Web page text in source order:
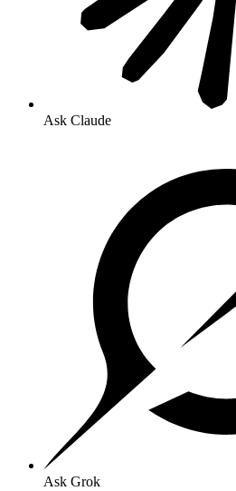
Ask Claude
Ask Grok
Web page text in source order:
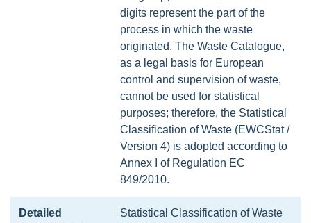
digits represent the part of the
process in which the waste
originated. The Waste Catalogue,
as a legal basis for European
control and supervision of waste,
cannot be used for statistical
purposes; therefore, the Statistical
Classification of Waste (EWCStat /
Version 4) is adopted according to
Annex I of Regulation EC
849/2010.
Detailed
Statistical Classification of Waste
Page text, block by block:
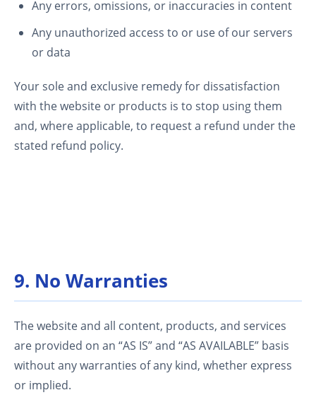
Any errors, omissions, or inaccuracies in content
Any unauthorized access to or use of our servers
or data
Your sole and exclusive remedy for dissatisfaction
with the website or products is to stop using them
and, where applicable, to request a refund under the
stated refund policy.
9. No Warranties
The website and all content, products, and services
are provided on an “AS IS” and “AS AVAILABLE” basis
without any warranties of any kind, whether express
or implied.
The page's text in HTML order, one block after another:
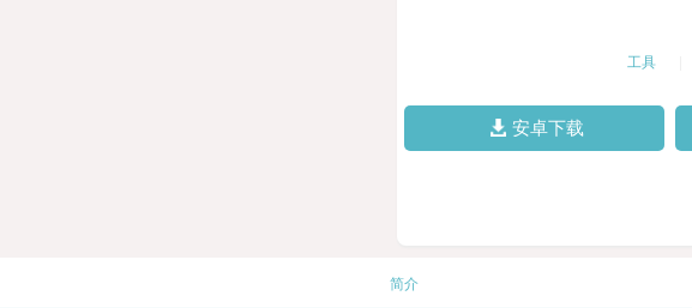
工具
安卓下载
简介
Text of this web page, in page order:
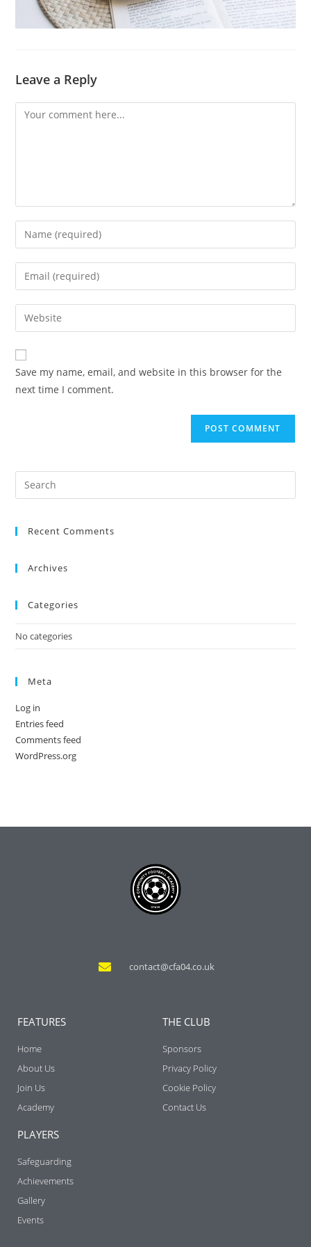
Leave a Reply
Save my name, email, and website in this browser for the
next time I comment.
Recent Comments
Archives
Categories
No categories
Meta
Log in
Entries feed
Comments feed
WordPress.org
contact@cfa04.co.uk
FEATURES
Home
About Us
Join Us
Academy
THE CLUB
Sponsors
Privacy Policy
Cookie Policy
Contact Us
PLAYERS
Safeguarding
Achievements
Gallery
Events
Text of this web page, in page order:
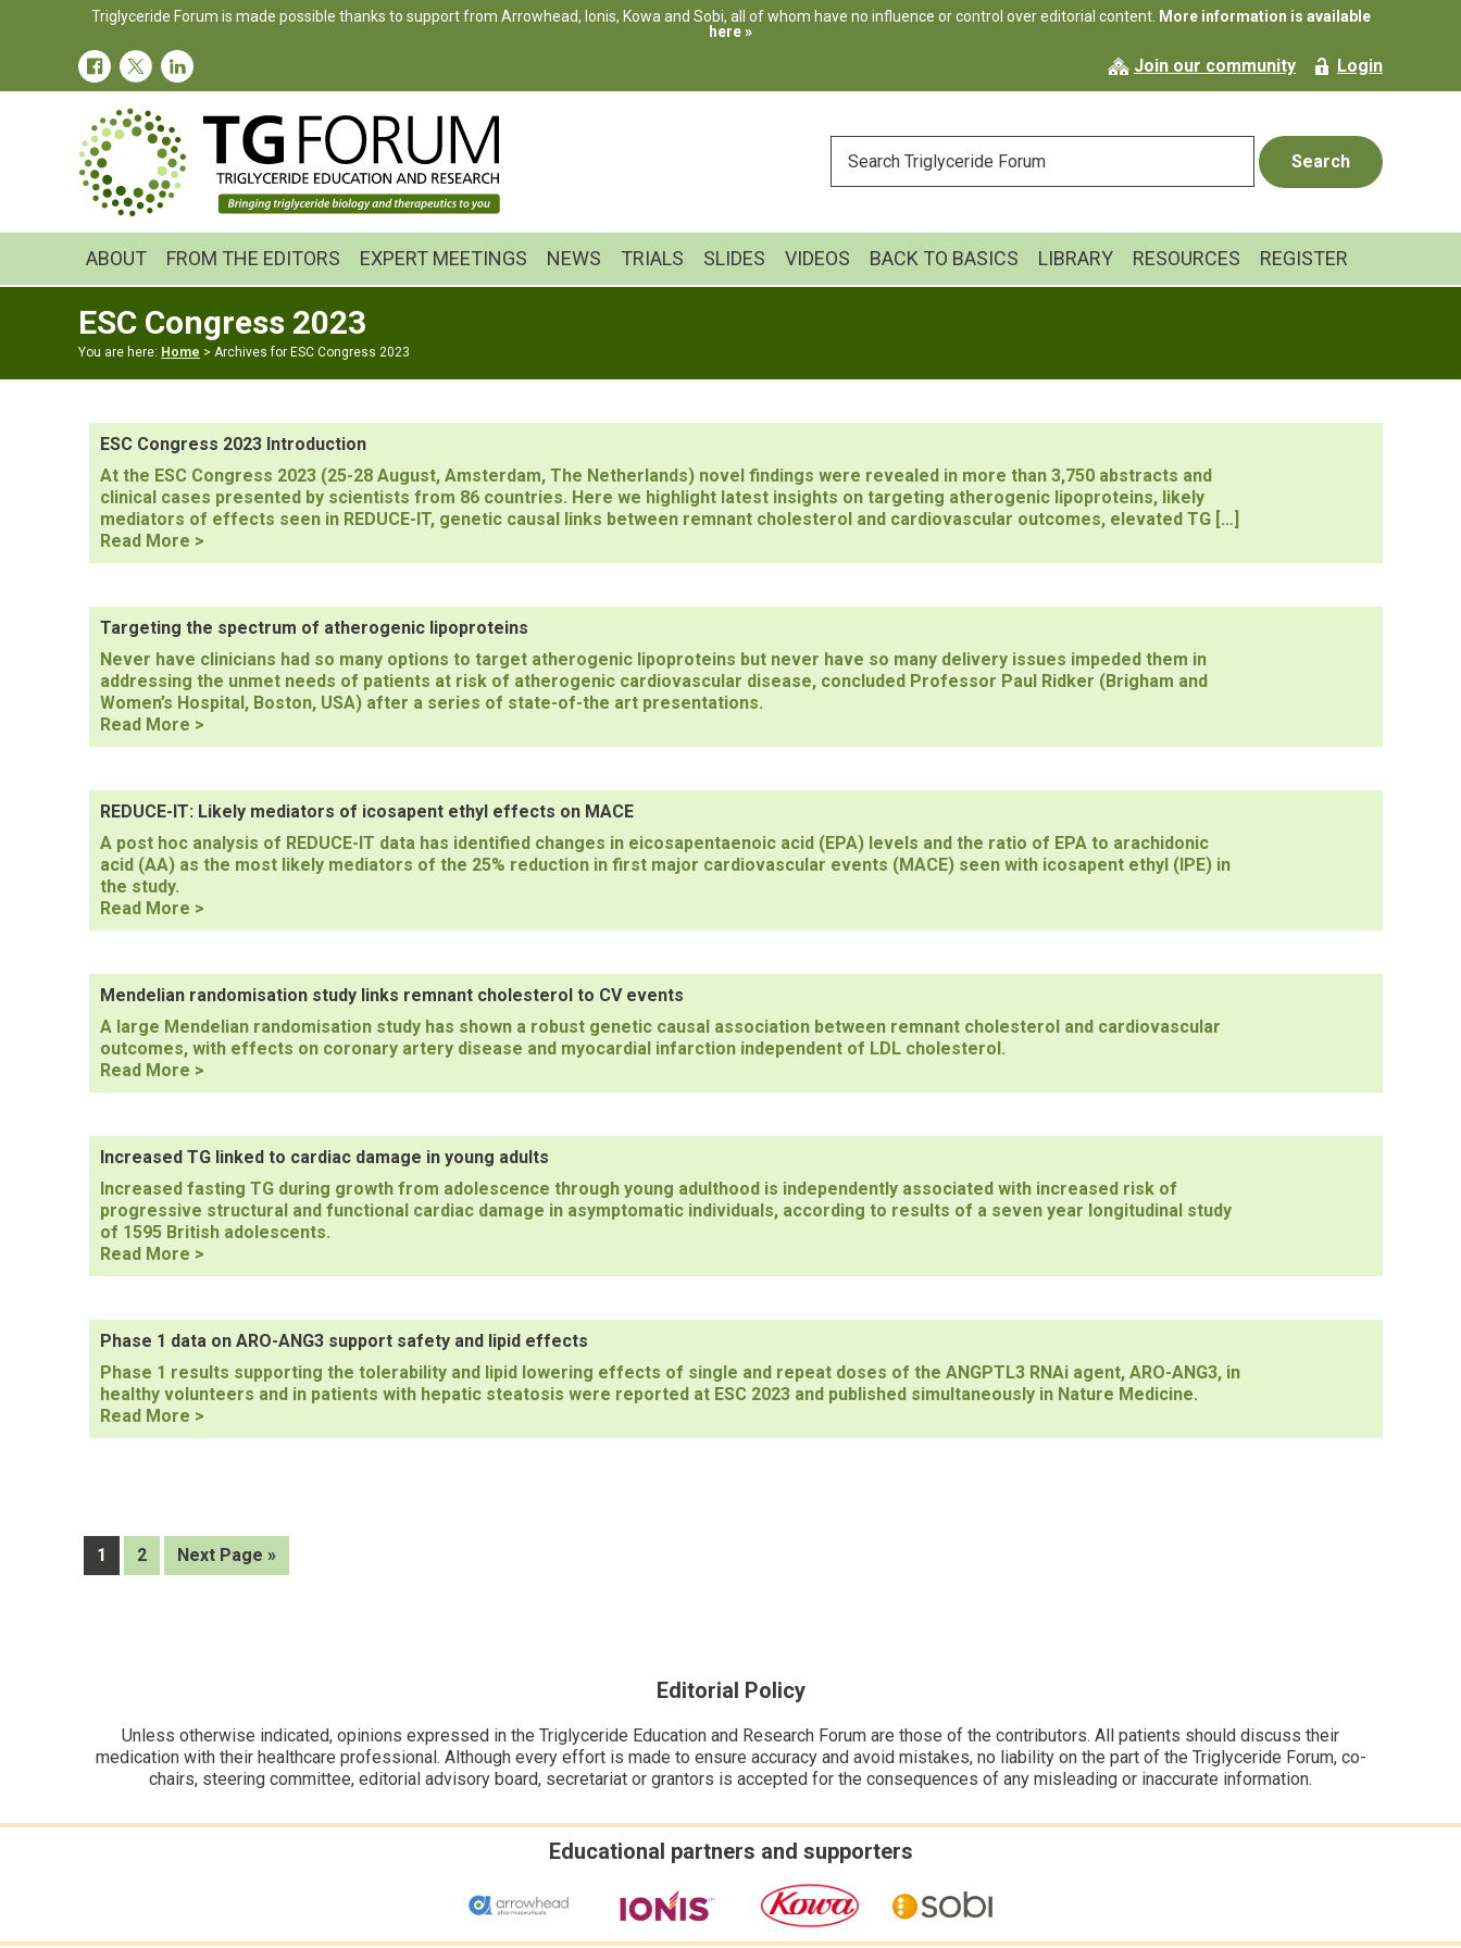
navigation
Triglyceride Forum is made possible thanks to support from Arrowhead, Ionis, Kowa and Sobi, all of whom have no influence or control over editorial content. More information is available
here »
Join our community Login
YOUR
SEARCH
ABOUT FROM THE EDITORS EXPERT MEETINGS NEWS TRIALS SLIDES VIDEOS BACK TO BASICS LIBRARY RESOURCES REGISTER
ESC Congress 2023
You are here: Home > Archives for ESC Congress 2023
ESC Congress 2023 Introduction
At the ESC Congress 2023 (25-28 August, Amsterdam, The Netherlands) novel findings were revealed in more than 3,750 abstracts and
clinical cases presented by scientists from 86 countries. Here we highlight latest insights on targeting atherogenic lipoproteins, likely
mediators of effects seen in REDUCE-IT, genetic causal links between remnant cholesterol and cardiovascular outcomes, elevated TG […]
Read More >
Congress
Introduction
Targeting the spectrum of atherogenic lipoproteins
Never have clinicians had so many options to target atherogenic lipoproteins but never have so many delivery issues impeded them in
addressing the unmet needs of patients at risk of atherogenic cardiovascular disease, concluded Professor Paul Ridker (Brigham and
Women’s Hospital, Boston, USA) after a series of state-of-the art presentations.
Read More >
the
of
atherogenic
lipoproteins
REDUCE-IT: Likely mediators of icosapent ethyl effects on MACE
A post hoc analysis of REDUCE-IT data has identified changes in eicosapentaenoic acid (EPA) levels and the ratio of EPA to arachidonic
acid (AA) as the most likely mediators of the 25% reduction in first major cardiovascular events (MACE) seen with icosapent ethyl (IPE) in
the study.
Read More >
IT:
mediators
of
icosapent
ethyl
effects
Mendelian randomisation study links remnant cholesterol to CV events
A large Mendelian randomisation study has shown a robust genetic causal association between remnant cholesterol and cardiovascular
outcomes, with effects on coronary artery disease and myocardial infarction independent of LDL cholesterol.
Read More >
randomisation
links
remnant
cholesterol
to
CV
events
Increased TG linked to cardiac damage in young adults
Increased fasting TG during growth from adolescence through young adulthood is independently associated with increased risk of
progressive structural and functional cardiac damage in asymptomatic individuals, according to results of a seven year longitudinal study
of 1595 British adolescents.
Read More >
TG
to
cardiac
damage
in
young
Phase 1 data on ARO-ANG3 support safety and lipid effects
Phase 1 results supporting the tolerability and lipid lowering effects of single and repeat doses of the ANGPTL3 RNAi agent, ARO-ANG3, in
healthy volunteers and in patients with hepatic steatosis were reported at ESC 2023 and published simultaneously in Nature Medicine.
Read More >
1
support
safety
Page
1 Page
2
Go
to
Next Page »
Editorial Policy
Unless otherwise indicated, opinions expressed in the Triglyceride Education and Research Forum are those of the contributors. All patients should discuss their
medication with their healthcare professional. Although every effort is made to ensure accuracy and avoid mistakes, no liability on the part of the Triglyceride Forum, co-
chairs, steering committee, editorial advisory board, secretariat or grantors is accepted for the consequences of any misleading or inaccurate information.
Educational partners and supporters
---
- _Prompt_: Transcribe the opening line of the listing above, please, and every line after it through the line with "or implied.", word for word, without pictures.

- _Problem solution_:
Web page text in source order:
Ask Claude
Ask Grok
Web page text in source order:
digits represent the part of the
process in which the waste
originated. The Waste Catalogue,
as a legal basis for European
control and supervision of waste,
cannot be used for statistical
purposes; therefore, the Statistical
Classification of Waste (EWCStat /
Version 4) is adopted according to
Annex I of Regulation EC
849/2010.
Detailed
Statistical Classification of Waste
Page text, block by block:
Any errors, omissions, or inaccuracies in content
Any unauthorized access to or use of our servers
or data
Your sole and exclusive remedy for dissatisfaction
with the website or products is to stop using them
and, where applicable, to request a refund under the
stated refund policy.
9. No Warranties
The website and all content, products, and services
are provided on an “AS IS” and “AS AVAILABLE” basis
without any warranties of any kind, whether express
or implied.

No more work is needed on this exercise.